If you don't want to put in any effort, online generators are your friend. So - do you want names for Lost Boys or names for post-apocalyptic characters? The Lost Boys' names wouldn't have changed in their descent to evil. And why do you need girls' names? Aren't they the Lost Boys?


----------



## Crying

Actually I thought about name generators, and a couple of real names are probably good, but I was thinking more like boyish nicknames. Also, the original kids got murdered (long story), leading to a second generation- one which has both boys and girls. Should have been more clear! My bad.


----------



## Potty

Usually its adults that think up normal names for children. I think that if these kids lived in never land from before they can remember and able to give themselves names they might be more inclined to use things like "The spotty one" "King Mud Pie the Sixteenth" or "Sir Butt, of the jokes."

I suspect your story has a lot of oddities, so why not reflect that in their names?


----------



## egpenny

Think of physical characteristics,what their good at, or not so good at; archer, runner, stumbles, joker, big ears, dumbo...


----------



## Darkhorse

Why not keep it simple: Jack, George, and Adam?

The name of the character will have scary or funny connotations based on the way you write it.

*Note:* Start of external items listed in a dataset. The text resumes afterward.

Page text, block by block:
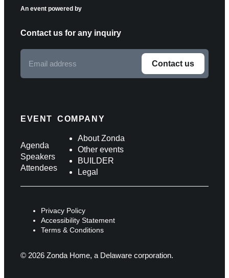
An event powered by
Contact us for any inquiry
address
Contact us
l
o
w
u
s
EVENT
Agenda
Speakers
Attendees
COMPANY
About Zonda
Other events
BUILDER
Legal
© 2026 Zonda Home, a Delaware corporation.
Privacy Policy
Accessibility Statement
Terms & Conditions

Or, go for something quiet and soft, and make it ironic. To steal a couple: Boy George, or Little John.


----------



## patskywriter

I like irony. If I were writing a book where three of the male characters had gone bad, I'd give them virtuous names like Christian, Lancelot, and Valentine.


----------



## Justin Rocket

If these kids, as individuals, are important to the story, then they need distinctive names which relate to their appearance.  For example, "Gulp" is a short, fat kid with an anxiety problem. "Toots" is a small, squirmy kid with a farting problem (his farts are silent, but as deaadly as sarin gas).  "Toad" is called that because he wears very powerful glasses which make his eyess look like they are popping out of his face and he has a croaking voice.  This is so the reader can remember who's who.


----------